Wetter/Hagen/Dortmund. Nach dem tödlichen Unfall auf der A1 bei Hagen steht fest: Die 23-Jährige starb, weil sie auf der Fahrbahn überrollt wurde. Die Ermittlungen zum Unfallhergang laufen auf Hochtouren. Tödliche Unfälle mit Fahrerflucht sind zwar extrem selten - Unfallflucht an sich in NRW aber ein Massenphänomen.

Wie kam es zu dem verheerenden Unfall auf der A1 bei Volmarstein? Warum geriet der überbesetzte Renault Twingo außer Kontrolle? Viele Fragen sind noch offen nach dem Unglück vom späten Samstagabend.

Spekulationen gibt es am Dienstag, neue Informationshäppchen von verschiedenen Seiten - aber kaum Definitives. Fest steht: Die 23-jährige Düsseldorferin, die aus dem Unfallauto geschleudert wurde, starb, weil sie auf der Fahrbahn überrollt wurde. Das teilten Polizei und Staatsanwaltschaft am Dienstagnachmittag mit.

Die Ermittlungen laufen auf Hochtouren. Noch am Montag hatten Experten vom LKA die Autobahn für die Spurensuche gesperrt, Luftaufnahmen und Messungen am Unfallort gemacht. Es werde "zahlreichen Hinweisen von möglichen Zeugen" nachgegangen.
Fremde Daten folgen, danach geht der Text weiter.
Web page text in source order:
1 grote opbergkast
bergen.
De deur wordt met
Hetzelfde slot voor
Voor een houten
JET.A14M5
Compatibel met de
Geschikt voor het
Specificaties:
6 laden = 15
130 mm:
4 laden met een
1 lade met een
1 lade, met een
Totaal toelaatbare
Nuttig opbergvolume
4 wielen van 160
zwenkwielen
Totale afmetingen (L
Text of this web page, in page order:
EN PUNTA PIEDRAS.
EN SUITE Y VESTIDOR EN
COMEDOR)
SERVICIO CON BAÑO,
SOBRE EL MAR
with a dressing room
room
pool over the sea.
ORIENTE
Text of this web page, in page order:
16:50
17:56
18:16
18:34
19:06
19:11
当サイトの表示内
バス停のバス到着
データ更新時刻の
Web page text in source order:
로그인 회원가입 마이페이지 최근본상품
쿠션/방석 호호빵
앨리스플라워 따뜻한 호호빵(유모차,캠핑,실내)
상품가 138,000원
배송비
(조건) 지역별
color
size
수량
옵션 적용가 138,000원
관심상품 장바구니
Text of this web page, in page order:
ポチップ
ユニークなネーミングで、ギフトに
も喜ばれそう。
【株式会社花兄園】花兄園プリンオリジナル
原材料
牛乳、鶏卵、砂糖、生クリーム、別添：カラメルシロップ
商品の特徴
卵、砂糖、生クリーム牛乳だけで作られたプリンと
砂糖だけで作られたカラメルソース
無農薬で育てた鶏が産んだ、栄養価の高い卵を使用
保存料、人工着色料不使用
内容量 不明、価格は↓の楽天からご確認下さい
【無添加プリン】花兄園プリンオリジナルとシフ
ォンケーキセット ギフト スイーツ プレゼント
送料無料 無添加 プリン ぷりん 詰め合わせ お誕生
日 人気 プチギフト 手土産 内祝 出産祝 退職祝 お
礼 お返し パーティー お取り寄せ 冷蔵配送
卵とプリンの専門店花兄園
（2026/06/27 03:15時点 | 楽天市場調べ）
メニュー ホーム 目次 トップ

"Aussagekräftige Ergebnisse" erst in einigen Wochen

Mehr wollen Polizei und Staatsanwaltschaft nicht sagen. "Mit aussagekräftigen Ergebnissen kann erst in einigen Wochen gerechnet werden", heißt es in der Pressemitteilung. Vorher und darüber hinaus: Sendepause.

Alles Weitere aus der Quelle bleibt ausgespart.